Cardin’s high-profile relationship with French screen siren Jeanne Moreau, the smoky-voiced blond of Jules and Jim fame, also helped boost the brand’s profile. Described by both as a “true love”, the relationship lasted about five years and they never married.
He also blazed a trail outside France long before other fashion multinationals in search of new markets.
He presented a collection in Communist China in 1979 when it was still largely closed to the outside world. And just two years after the Berlin Wall came down, in 1991, a Cardin fashion show on Moscow’s Red Square attracted a crowd of 200,000.
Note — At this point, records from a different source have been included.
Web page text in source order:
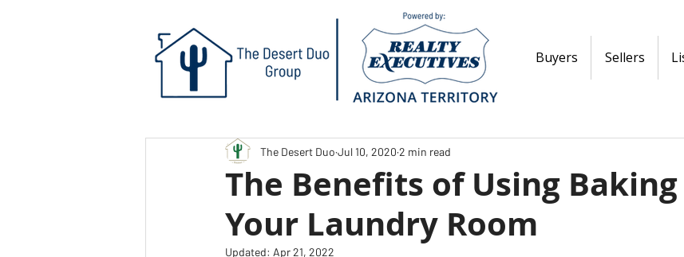
Buyers Sellers
The Benefits of Using Baking
Your Laundry Room
The Desert Duo Jul 10, 2020 2 min read
Updated: Apr 21, 2022
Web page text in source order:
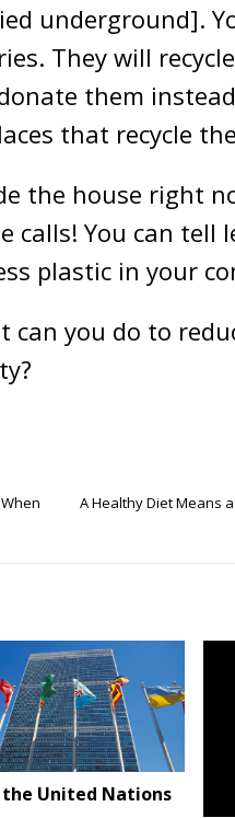
underground].
They will
them
that recycle
the house right
calls! You can tell
plastic in your
can you do to
A Healthy Diet Means
United Nations
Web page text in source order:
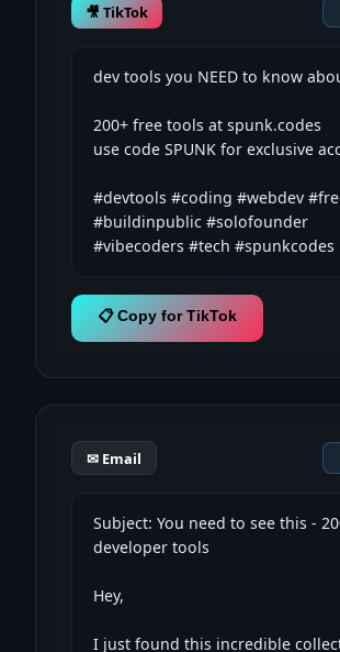
🎥 TikTok
dev tools you NEED to know
200+ free tools at spunk.codes
use code SPUNK for exclusive
#devtools #coding #webdev
#buildinpublic #solofounder
#vibecoders #tech #spunkcodes
📋 Copy for TikTok
✉ Email
Subject: You need to see this -
developer tools
Hey,
I just found this incredible
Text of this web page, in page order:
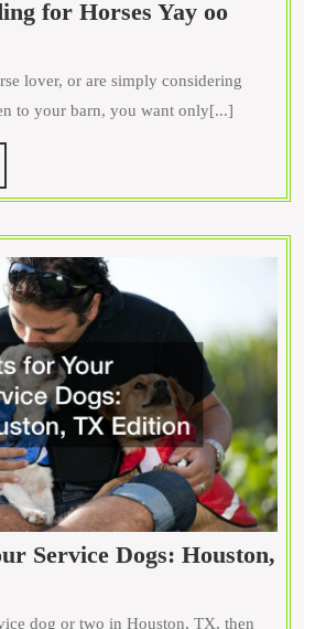
for Horses Yay oo
lover, or are simply considering
to your barn, you want only[...]
Service Dogs: Houston,
for
dog or two in Houston, TX, then
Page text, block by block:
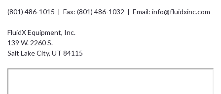
(801) 486-1015 | Fax: (801) 486-1032 | Email: info@fluidxinc.com
FluidX Equipment, Inc.
139 W. 2260 S.
Salt Lake City, UT 84115

Cardin also expanded into new businesses, buying fabled Paris restaurant Maxim’s in the 1980s and opening replica outlets around the world. He leveraged the investment further by launching Minim’s, a chain of fancy fast-food joints that reproduced the Belle Epoque decor of the original exclusive Paris eatery.
His empire embraces perfumes, foods, industrial design, real estate, entertainment and even fresh flowers.
Cardin saw the astronomical expense of producing haute couture collections as an investment. Even though the clothing’s pharaonic prices didn’t cover the cost of crafting the made-to-measure garments, the media coverage generated by his couture shows helped sell lower sticker-price items, like hats, belts and hosiery.
As Cardin’s fame and fortune spiked, so did his real estate portfolio. He long lived an austere, almost monastic existence with his sister in a sprawling apartment across from the Elysee presidential palace in Paris. He bought up so much top-flight real estate in the neighbourhood that fashion insiders joked he could have mounted a coup d’etat.
True to his taste for futuristic designs, Cardin also owns the Palais des Bulles, or Bubble Palace, a residence-cum-events-venue woven into the cliffs on one of the most exclusive strips of the French riviera.
Not too far away, there is also a chateau in the village of Lacoste that once belonged to the Marquis de Sade.
In February this year, he teamed up with a designer seven decades his junior.
Pierre Courtial, 27, unveiled a collection at Cardin’s studio on Paris’s chic Rue Saint-Honore, with pieces that echoed some of the veteran designer’s geometrical aesthetics.
Cardin said he still rated originality above anything else.
“I’ve always tried to be different, to be myself,” he told Reuters. “Whether people like it or not, that’s not what matters.”